Fultz is now a professional on a four-year contract worth $33 million, but close associates said Ebony still goes to great lengths to shield him. During Fultz’s first season in Philadelphia, Ebony had cameras installed inside his New Jersey home, according to several people familiar with the setup who described the indoor surveillance as unusual. The cameras have since been removed. Multiple people said Ebony has asked some who have dealt with Fultz to sign nondisclosure agreements for reasons that are unclear to them.

This detail is one of many in Buckner’s profile that portrays Ebony Fultz as overbearing. According to Buckner, she and her son’s agent, Raymond Brothers, are the center of a dwindling circle around the second-year Sixer — a development that has reportedly left Keith Williams on the outside looking in.

Williams built the shooting form that led the University of Washington and the 76ers to covet Fultz. He also caught some of the blame for the deterioration of that form.
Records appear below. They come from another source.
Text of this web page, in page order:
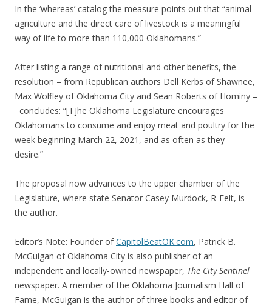
In the ‘whereas’ catalog the measure points out that “animal
agriculture and the direct care of livestock is a meaningful
way of life to more than 110,000 Oklahomans.”
After listing a range of nutritional and other benefits, the
resolution – from Republican authors Dell Kerbs of Shawnee,
Max Wolfley of Oklahoma City and Sean Roberts of Hominy –
concludes: “[T]he Oklahoma Legislature encourages
Oklahomans to consume and enjoy meat and poultry for the
week beginning March 22, 2021, and as often as they
desire.”
The proposal now advances to the upper chamber of the
Legislature, where state Senator Casey Murdock, R-Felt, is
the author.
Editor’s Note: Founder ofCapitolBeatOK.com, Patrick B.
McGuigan of Oklahoma City is also publisher of an
independent and locally-owned newspaper, The City Sentinel
newspaper. A member of the Oklahoma Journalism Hall of
Fame, McGuigan is the author of three books and editor of
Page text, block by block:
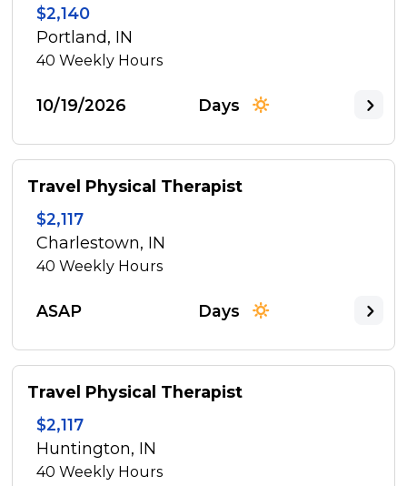
$2,140
Portland, IN
40Weekly Hours
10/19/2026 Days
Travel Physical Therapist
$2,117
Charlestown, IN
40Weekly Hours
ASAP Days
Travel Physical Therapist
$2,117
Huntington, IN
40Weekly Hours
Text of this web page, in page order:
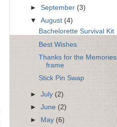
►September (3)
▼August (4)
Bachelorette Survival Kit
Best Wishes
Thanks for the Memories
frame
Stick Pin Swap
►July (2)
►June (2)
►
May (6)
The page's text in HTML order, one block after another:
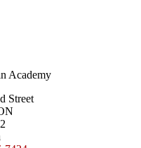
Academy
Street
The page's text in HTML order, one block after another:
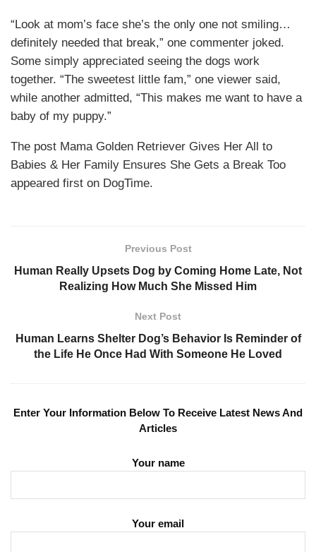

Williams denied any involvement in Fultz’s downfall, pointing instead to a shoulder injury Fultz cited the 

summer before his rookie season.

Williams told Buckner that Fultz informed him in the summer of 2017, “It feels like somebody’s holding my arms down,” which would be the earliest known evidence of his most recent diagnosis: thoracic outlet syndrome. It took more than a year and doctors in the double digits to discover that ailment.

And just when we think we might be closer to determining that Fultz’s shooting problems are physical in nature, we’re left with this analysis from “a person with a close connection to Fultz,” via Buckner:

“There’s definitely crazy [expletive] going on with the mom and how involved she is and how overprotective she is. The best possible situation is if the mom just backs off for a period of time and gives him a chance to breathe.”

That brings us back to the psychological side, which leads us to believe once again that this strangest of NBA stories is rooted in issues both mental and physical. He’s young enough to sort both out, so long as he has the right people around him. This latest development makes you wonder if he does.